国人长期浸淫于汉措辞系统,即便平时没有受过太多汉措辞文学的系统教诲,那份文化习气早已根深蒂固,深入骨髓,影响着我们对笔墨的审美。
中国的古典诗歌,经历了四言、六言、五言、七言等多次的措辞实践和重塑,发展到五言、七言诗,诗的每句字数才被固定下来。特殊是七言诗,成为了最稳定的诗歌字数构造。
经由七言诗改写的诗歌,相称于二次文学创作。电影《暮光之城》有一句英文台词:
I love three things in this world, the sun,the moon and you.
The sun for the day, the moon for the night, and you forever.
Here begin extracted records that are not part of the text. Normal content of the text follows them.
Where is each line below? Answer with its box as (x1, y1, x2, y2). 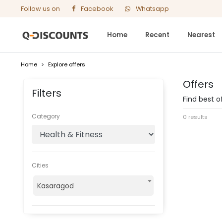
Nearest (187, 30, 216, 40)
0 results (182, 113, 208, 121)
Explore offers (48, 60, 85, 69)
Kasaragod (37, 180, 74, 191)
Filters (32, 86, 61, 101)
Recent (145, 30, 170, 40)
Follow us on (21, 4, 60, 13)
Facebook (81, 4, 113, 13)
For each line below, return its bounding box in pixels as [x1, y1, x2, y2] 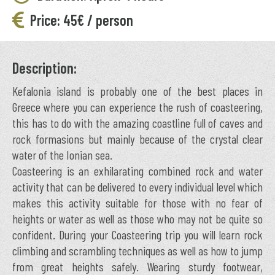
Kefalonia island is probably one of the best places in [12, 83, 263, 98]
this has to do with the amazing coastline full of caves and [12, 115, 263, 130]
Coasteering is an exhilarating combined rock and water [12, 163, 263, 178]
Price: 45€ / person [27, 11, 133, 29]
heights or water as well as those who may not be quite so [12, 211, 263, 226]
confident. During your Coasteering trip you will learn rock [12, 227, 263, 242]
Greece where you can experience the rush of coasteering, [12, 99, 263, 114]
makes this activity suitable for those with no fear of [12, 195, 263, 210]
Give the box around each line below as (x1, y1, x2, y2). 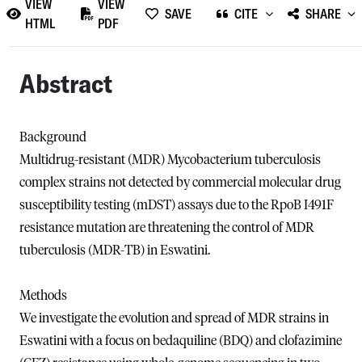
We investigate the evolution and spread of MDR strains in (19, 311, 329, 325)
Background (19, 130, 86, 144)
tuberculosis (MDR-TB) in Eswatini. (19, 243, 210, 257)
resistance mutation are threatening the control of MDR (19, 221, 314, 234)
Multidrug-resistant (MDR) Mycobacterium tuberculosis (19, 153, 321, 166)
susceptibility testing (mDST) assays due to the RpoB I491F (19, 198, 334, 212)
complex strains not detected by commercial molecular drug (19, 175, 341, 189)
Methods (19, 288, 67, 302)
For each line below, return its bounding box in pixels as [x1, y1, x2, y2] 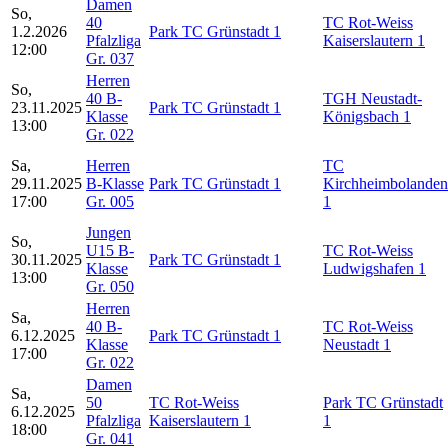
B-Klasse [86, 174, 144, 192]
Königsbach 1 [323, 107, 411, 125]
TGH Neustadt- [323, 89, 422, 107]
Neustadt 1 [323, 335, 391, 353]
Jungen [86, 223, 131, 241]
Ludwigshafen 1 [323, 259, 426, 277]
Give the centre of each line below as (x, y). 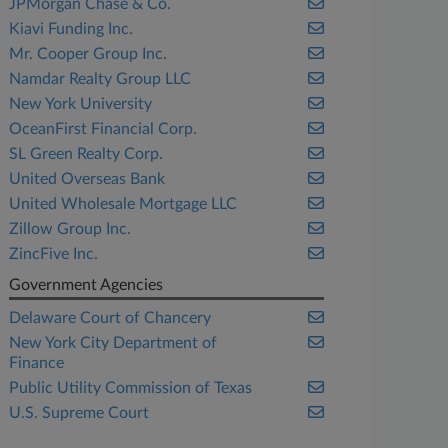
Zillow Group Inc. (70, 229)
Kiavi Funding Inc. (71, 29)
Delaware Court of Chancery (110, 318)
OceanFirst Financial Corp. (103, 129)
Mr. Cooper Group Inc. (88, 54)
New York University (81, 104)
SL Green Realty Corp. (86, 154)
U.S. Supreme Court (79, 413)
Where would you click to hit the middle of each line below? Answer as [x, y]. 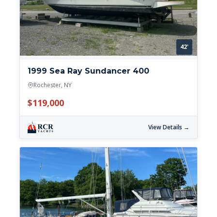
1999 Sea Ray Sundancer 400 [88, 71]
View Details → [169, 127]
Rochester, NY [53, 85]

如果直译的话,便是大口语,我在这个天下上只爱三样东西,太阳、玉轮和你。白天爱太阳,晚上爱玉轮,永久爱你。
这样翻译寡淡无味、平平无奇,网上有大神翻译如下:
浮世三千,吾爱有三。
日,月与卿。
日为朝,月为暮。
卿为朝朝暮暮。
用了古风翻译,这诗看上去是不是更赏心悦目呢?
诗词词汇有一种粘性。一千多年过去了,它辗转出入于不同的诗词里,熏染了每个作者的气息、情绪,化蛹成蝶,蜕变本钱来不同的它。
我们读到杨柳,脑筋里就会产生特定的意象,也便是现在所说的氛围感。
“柳”,在古代,“留”是“柳”的谐音,大量的诗词写折柳,基调便是送别。
只要看到“柳”这个字,我们就会想到依依惜别之情,想到“今宵酒醒何处,杨柳岸、晓风残月”。
诗词词汇本身就自带一层诗意,就像美颜滤镜。
这大概便是中华古典诗词的魅力吧。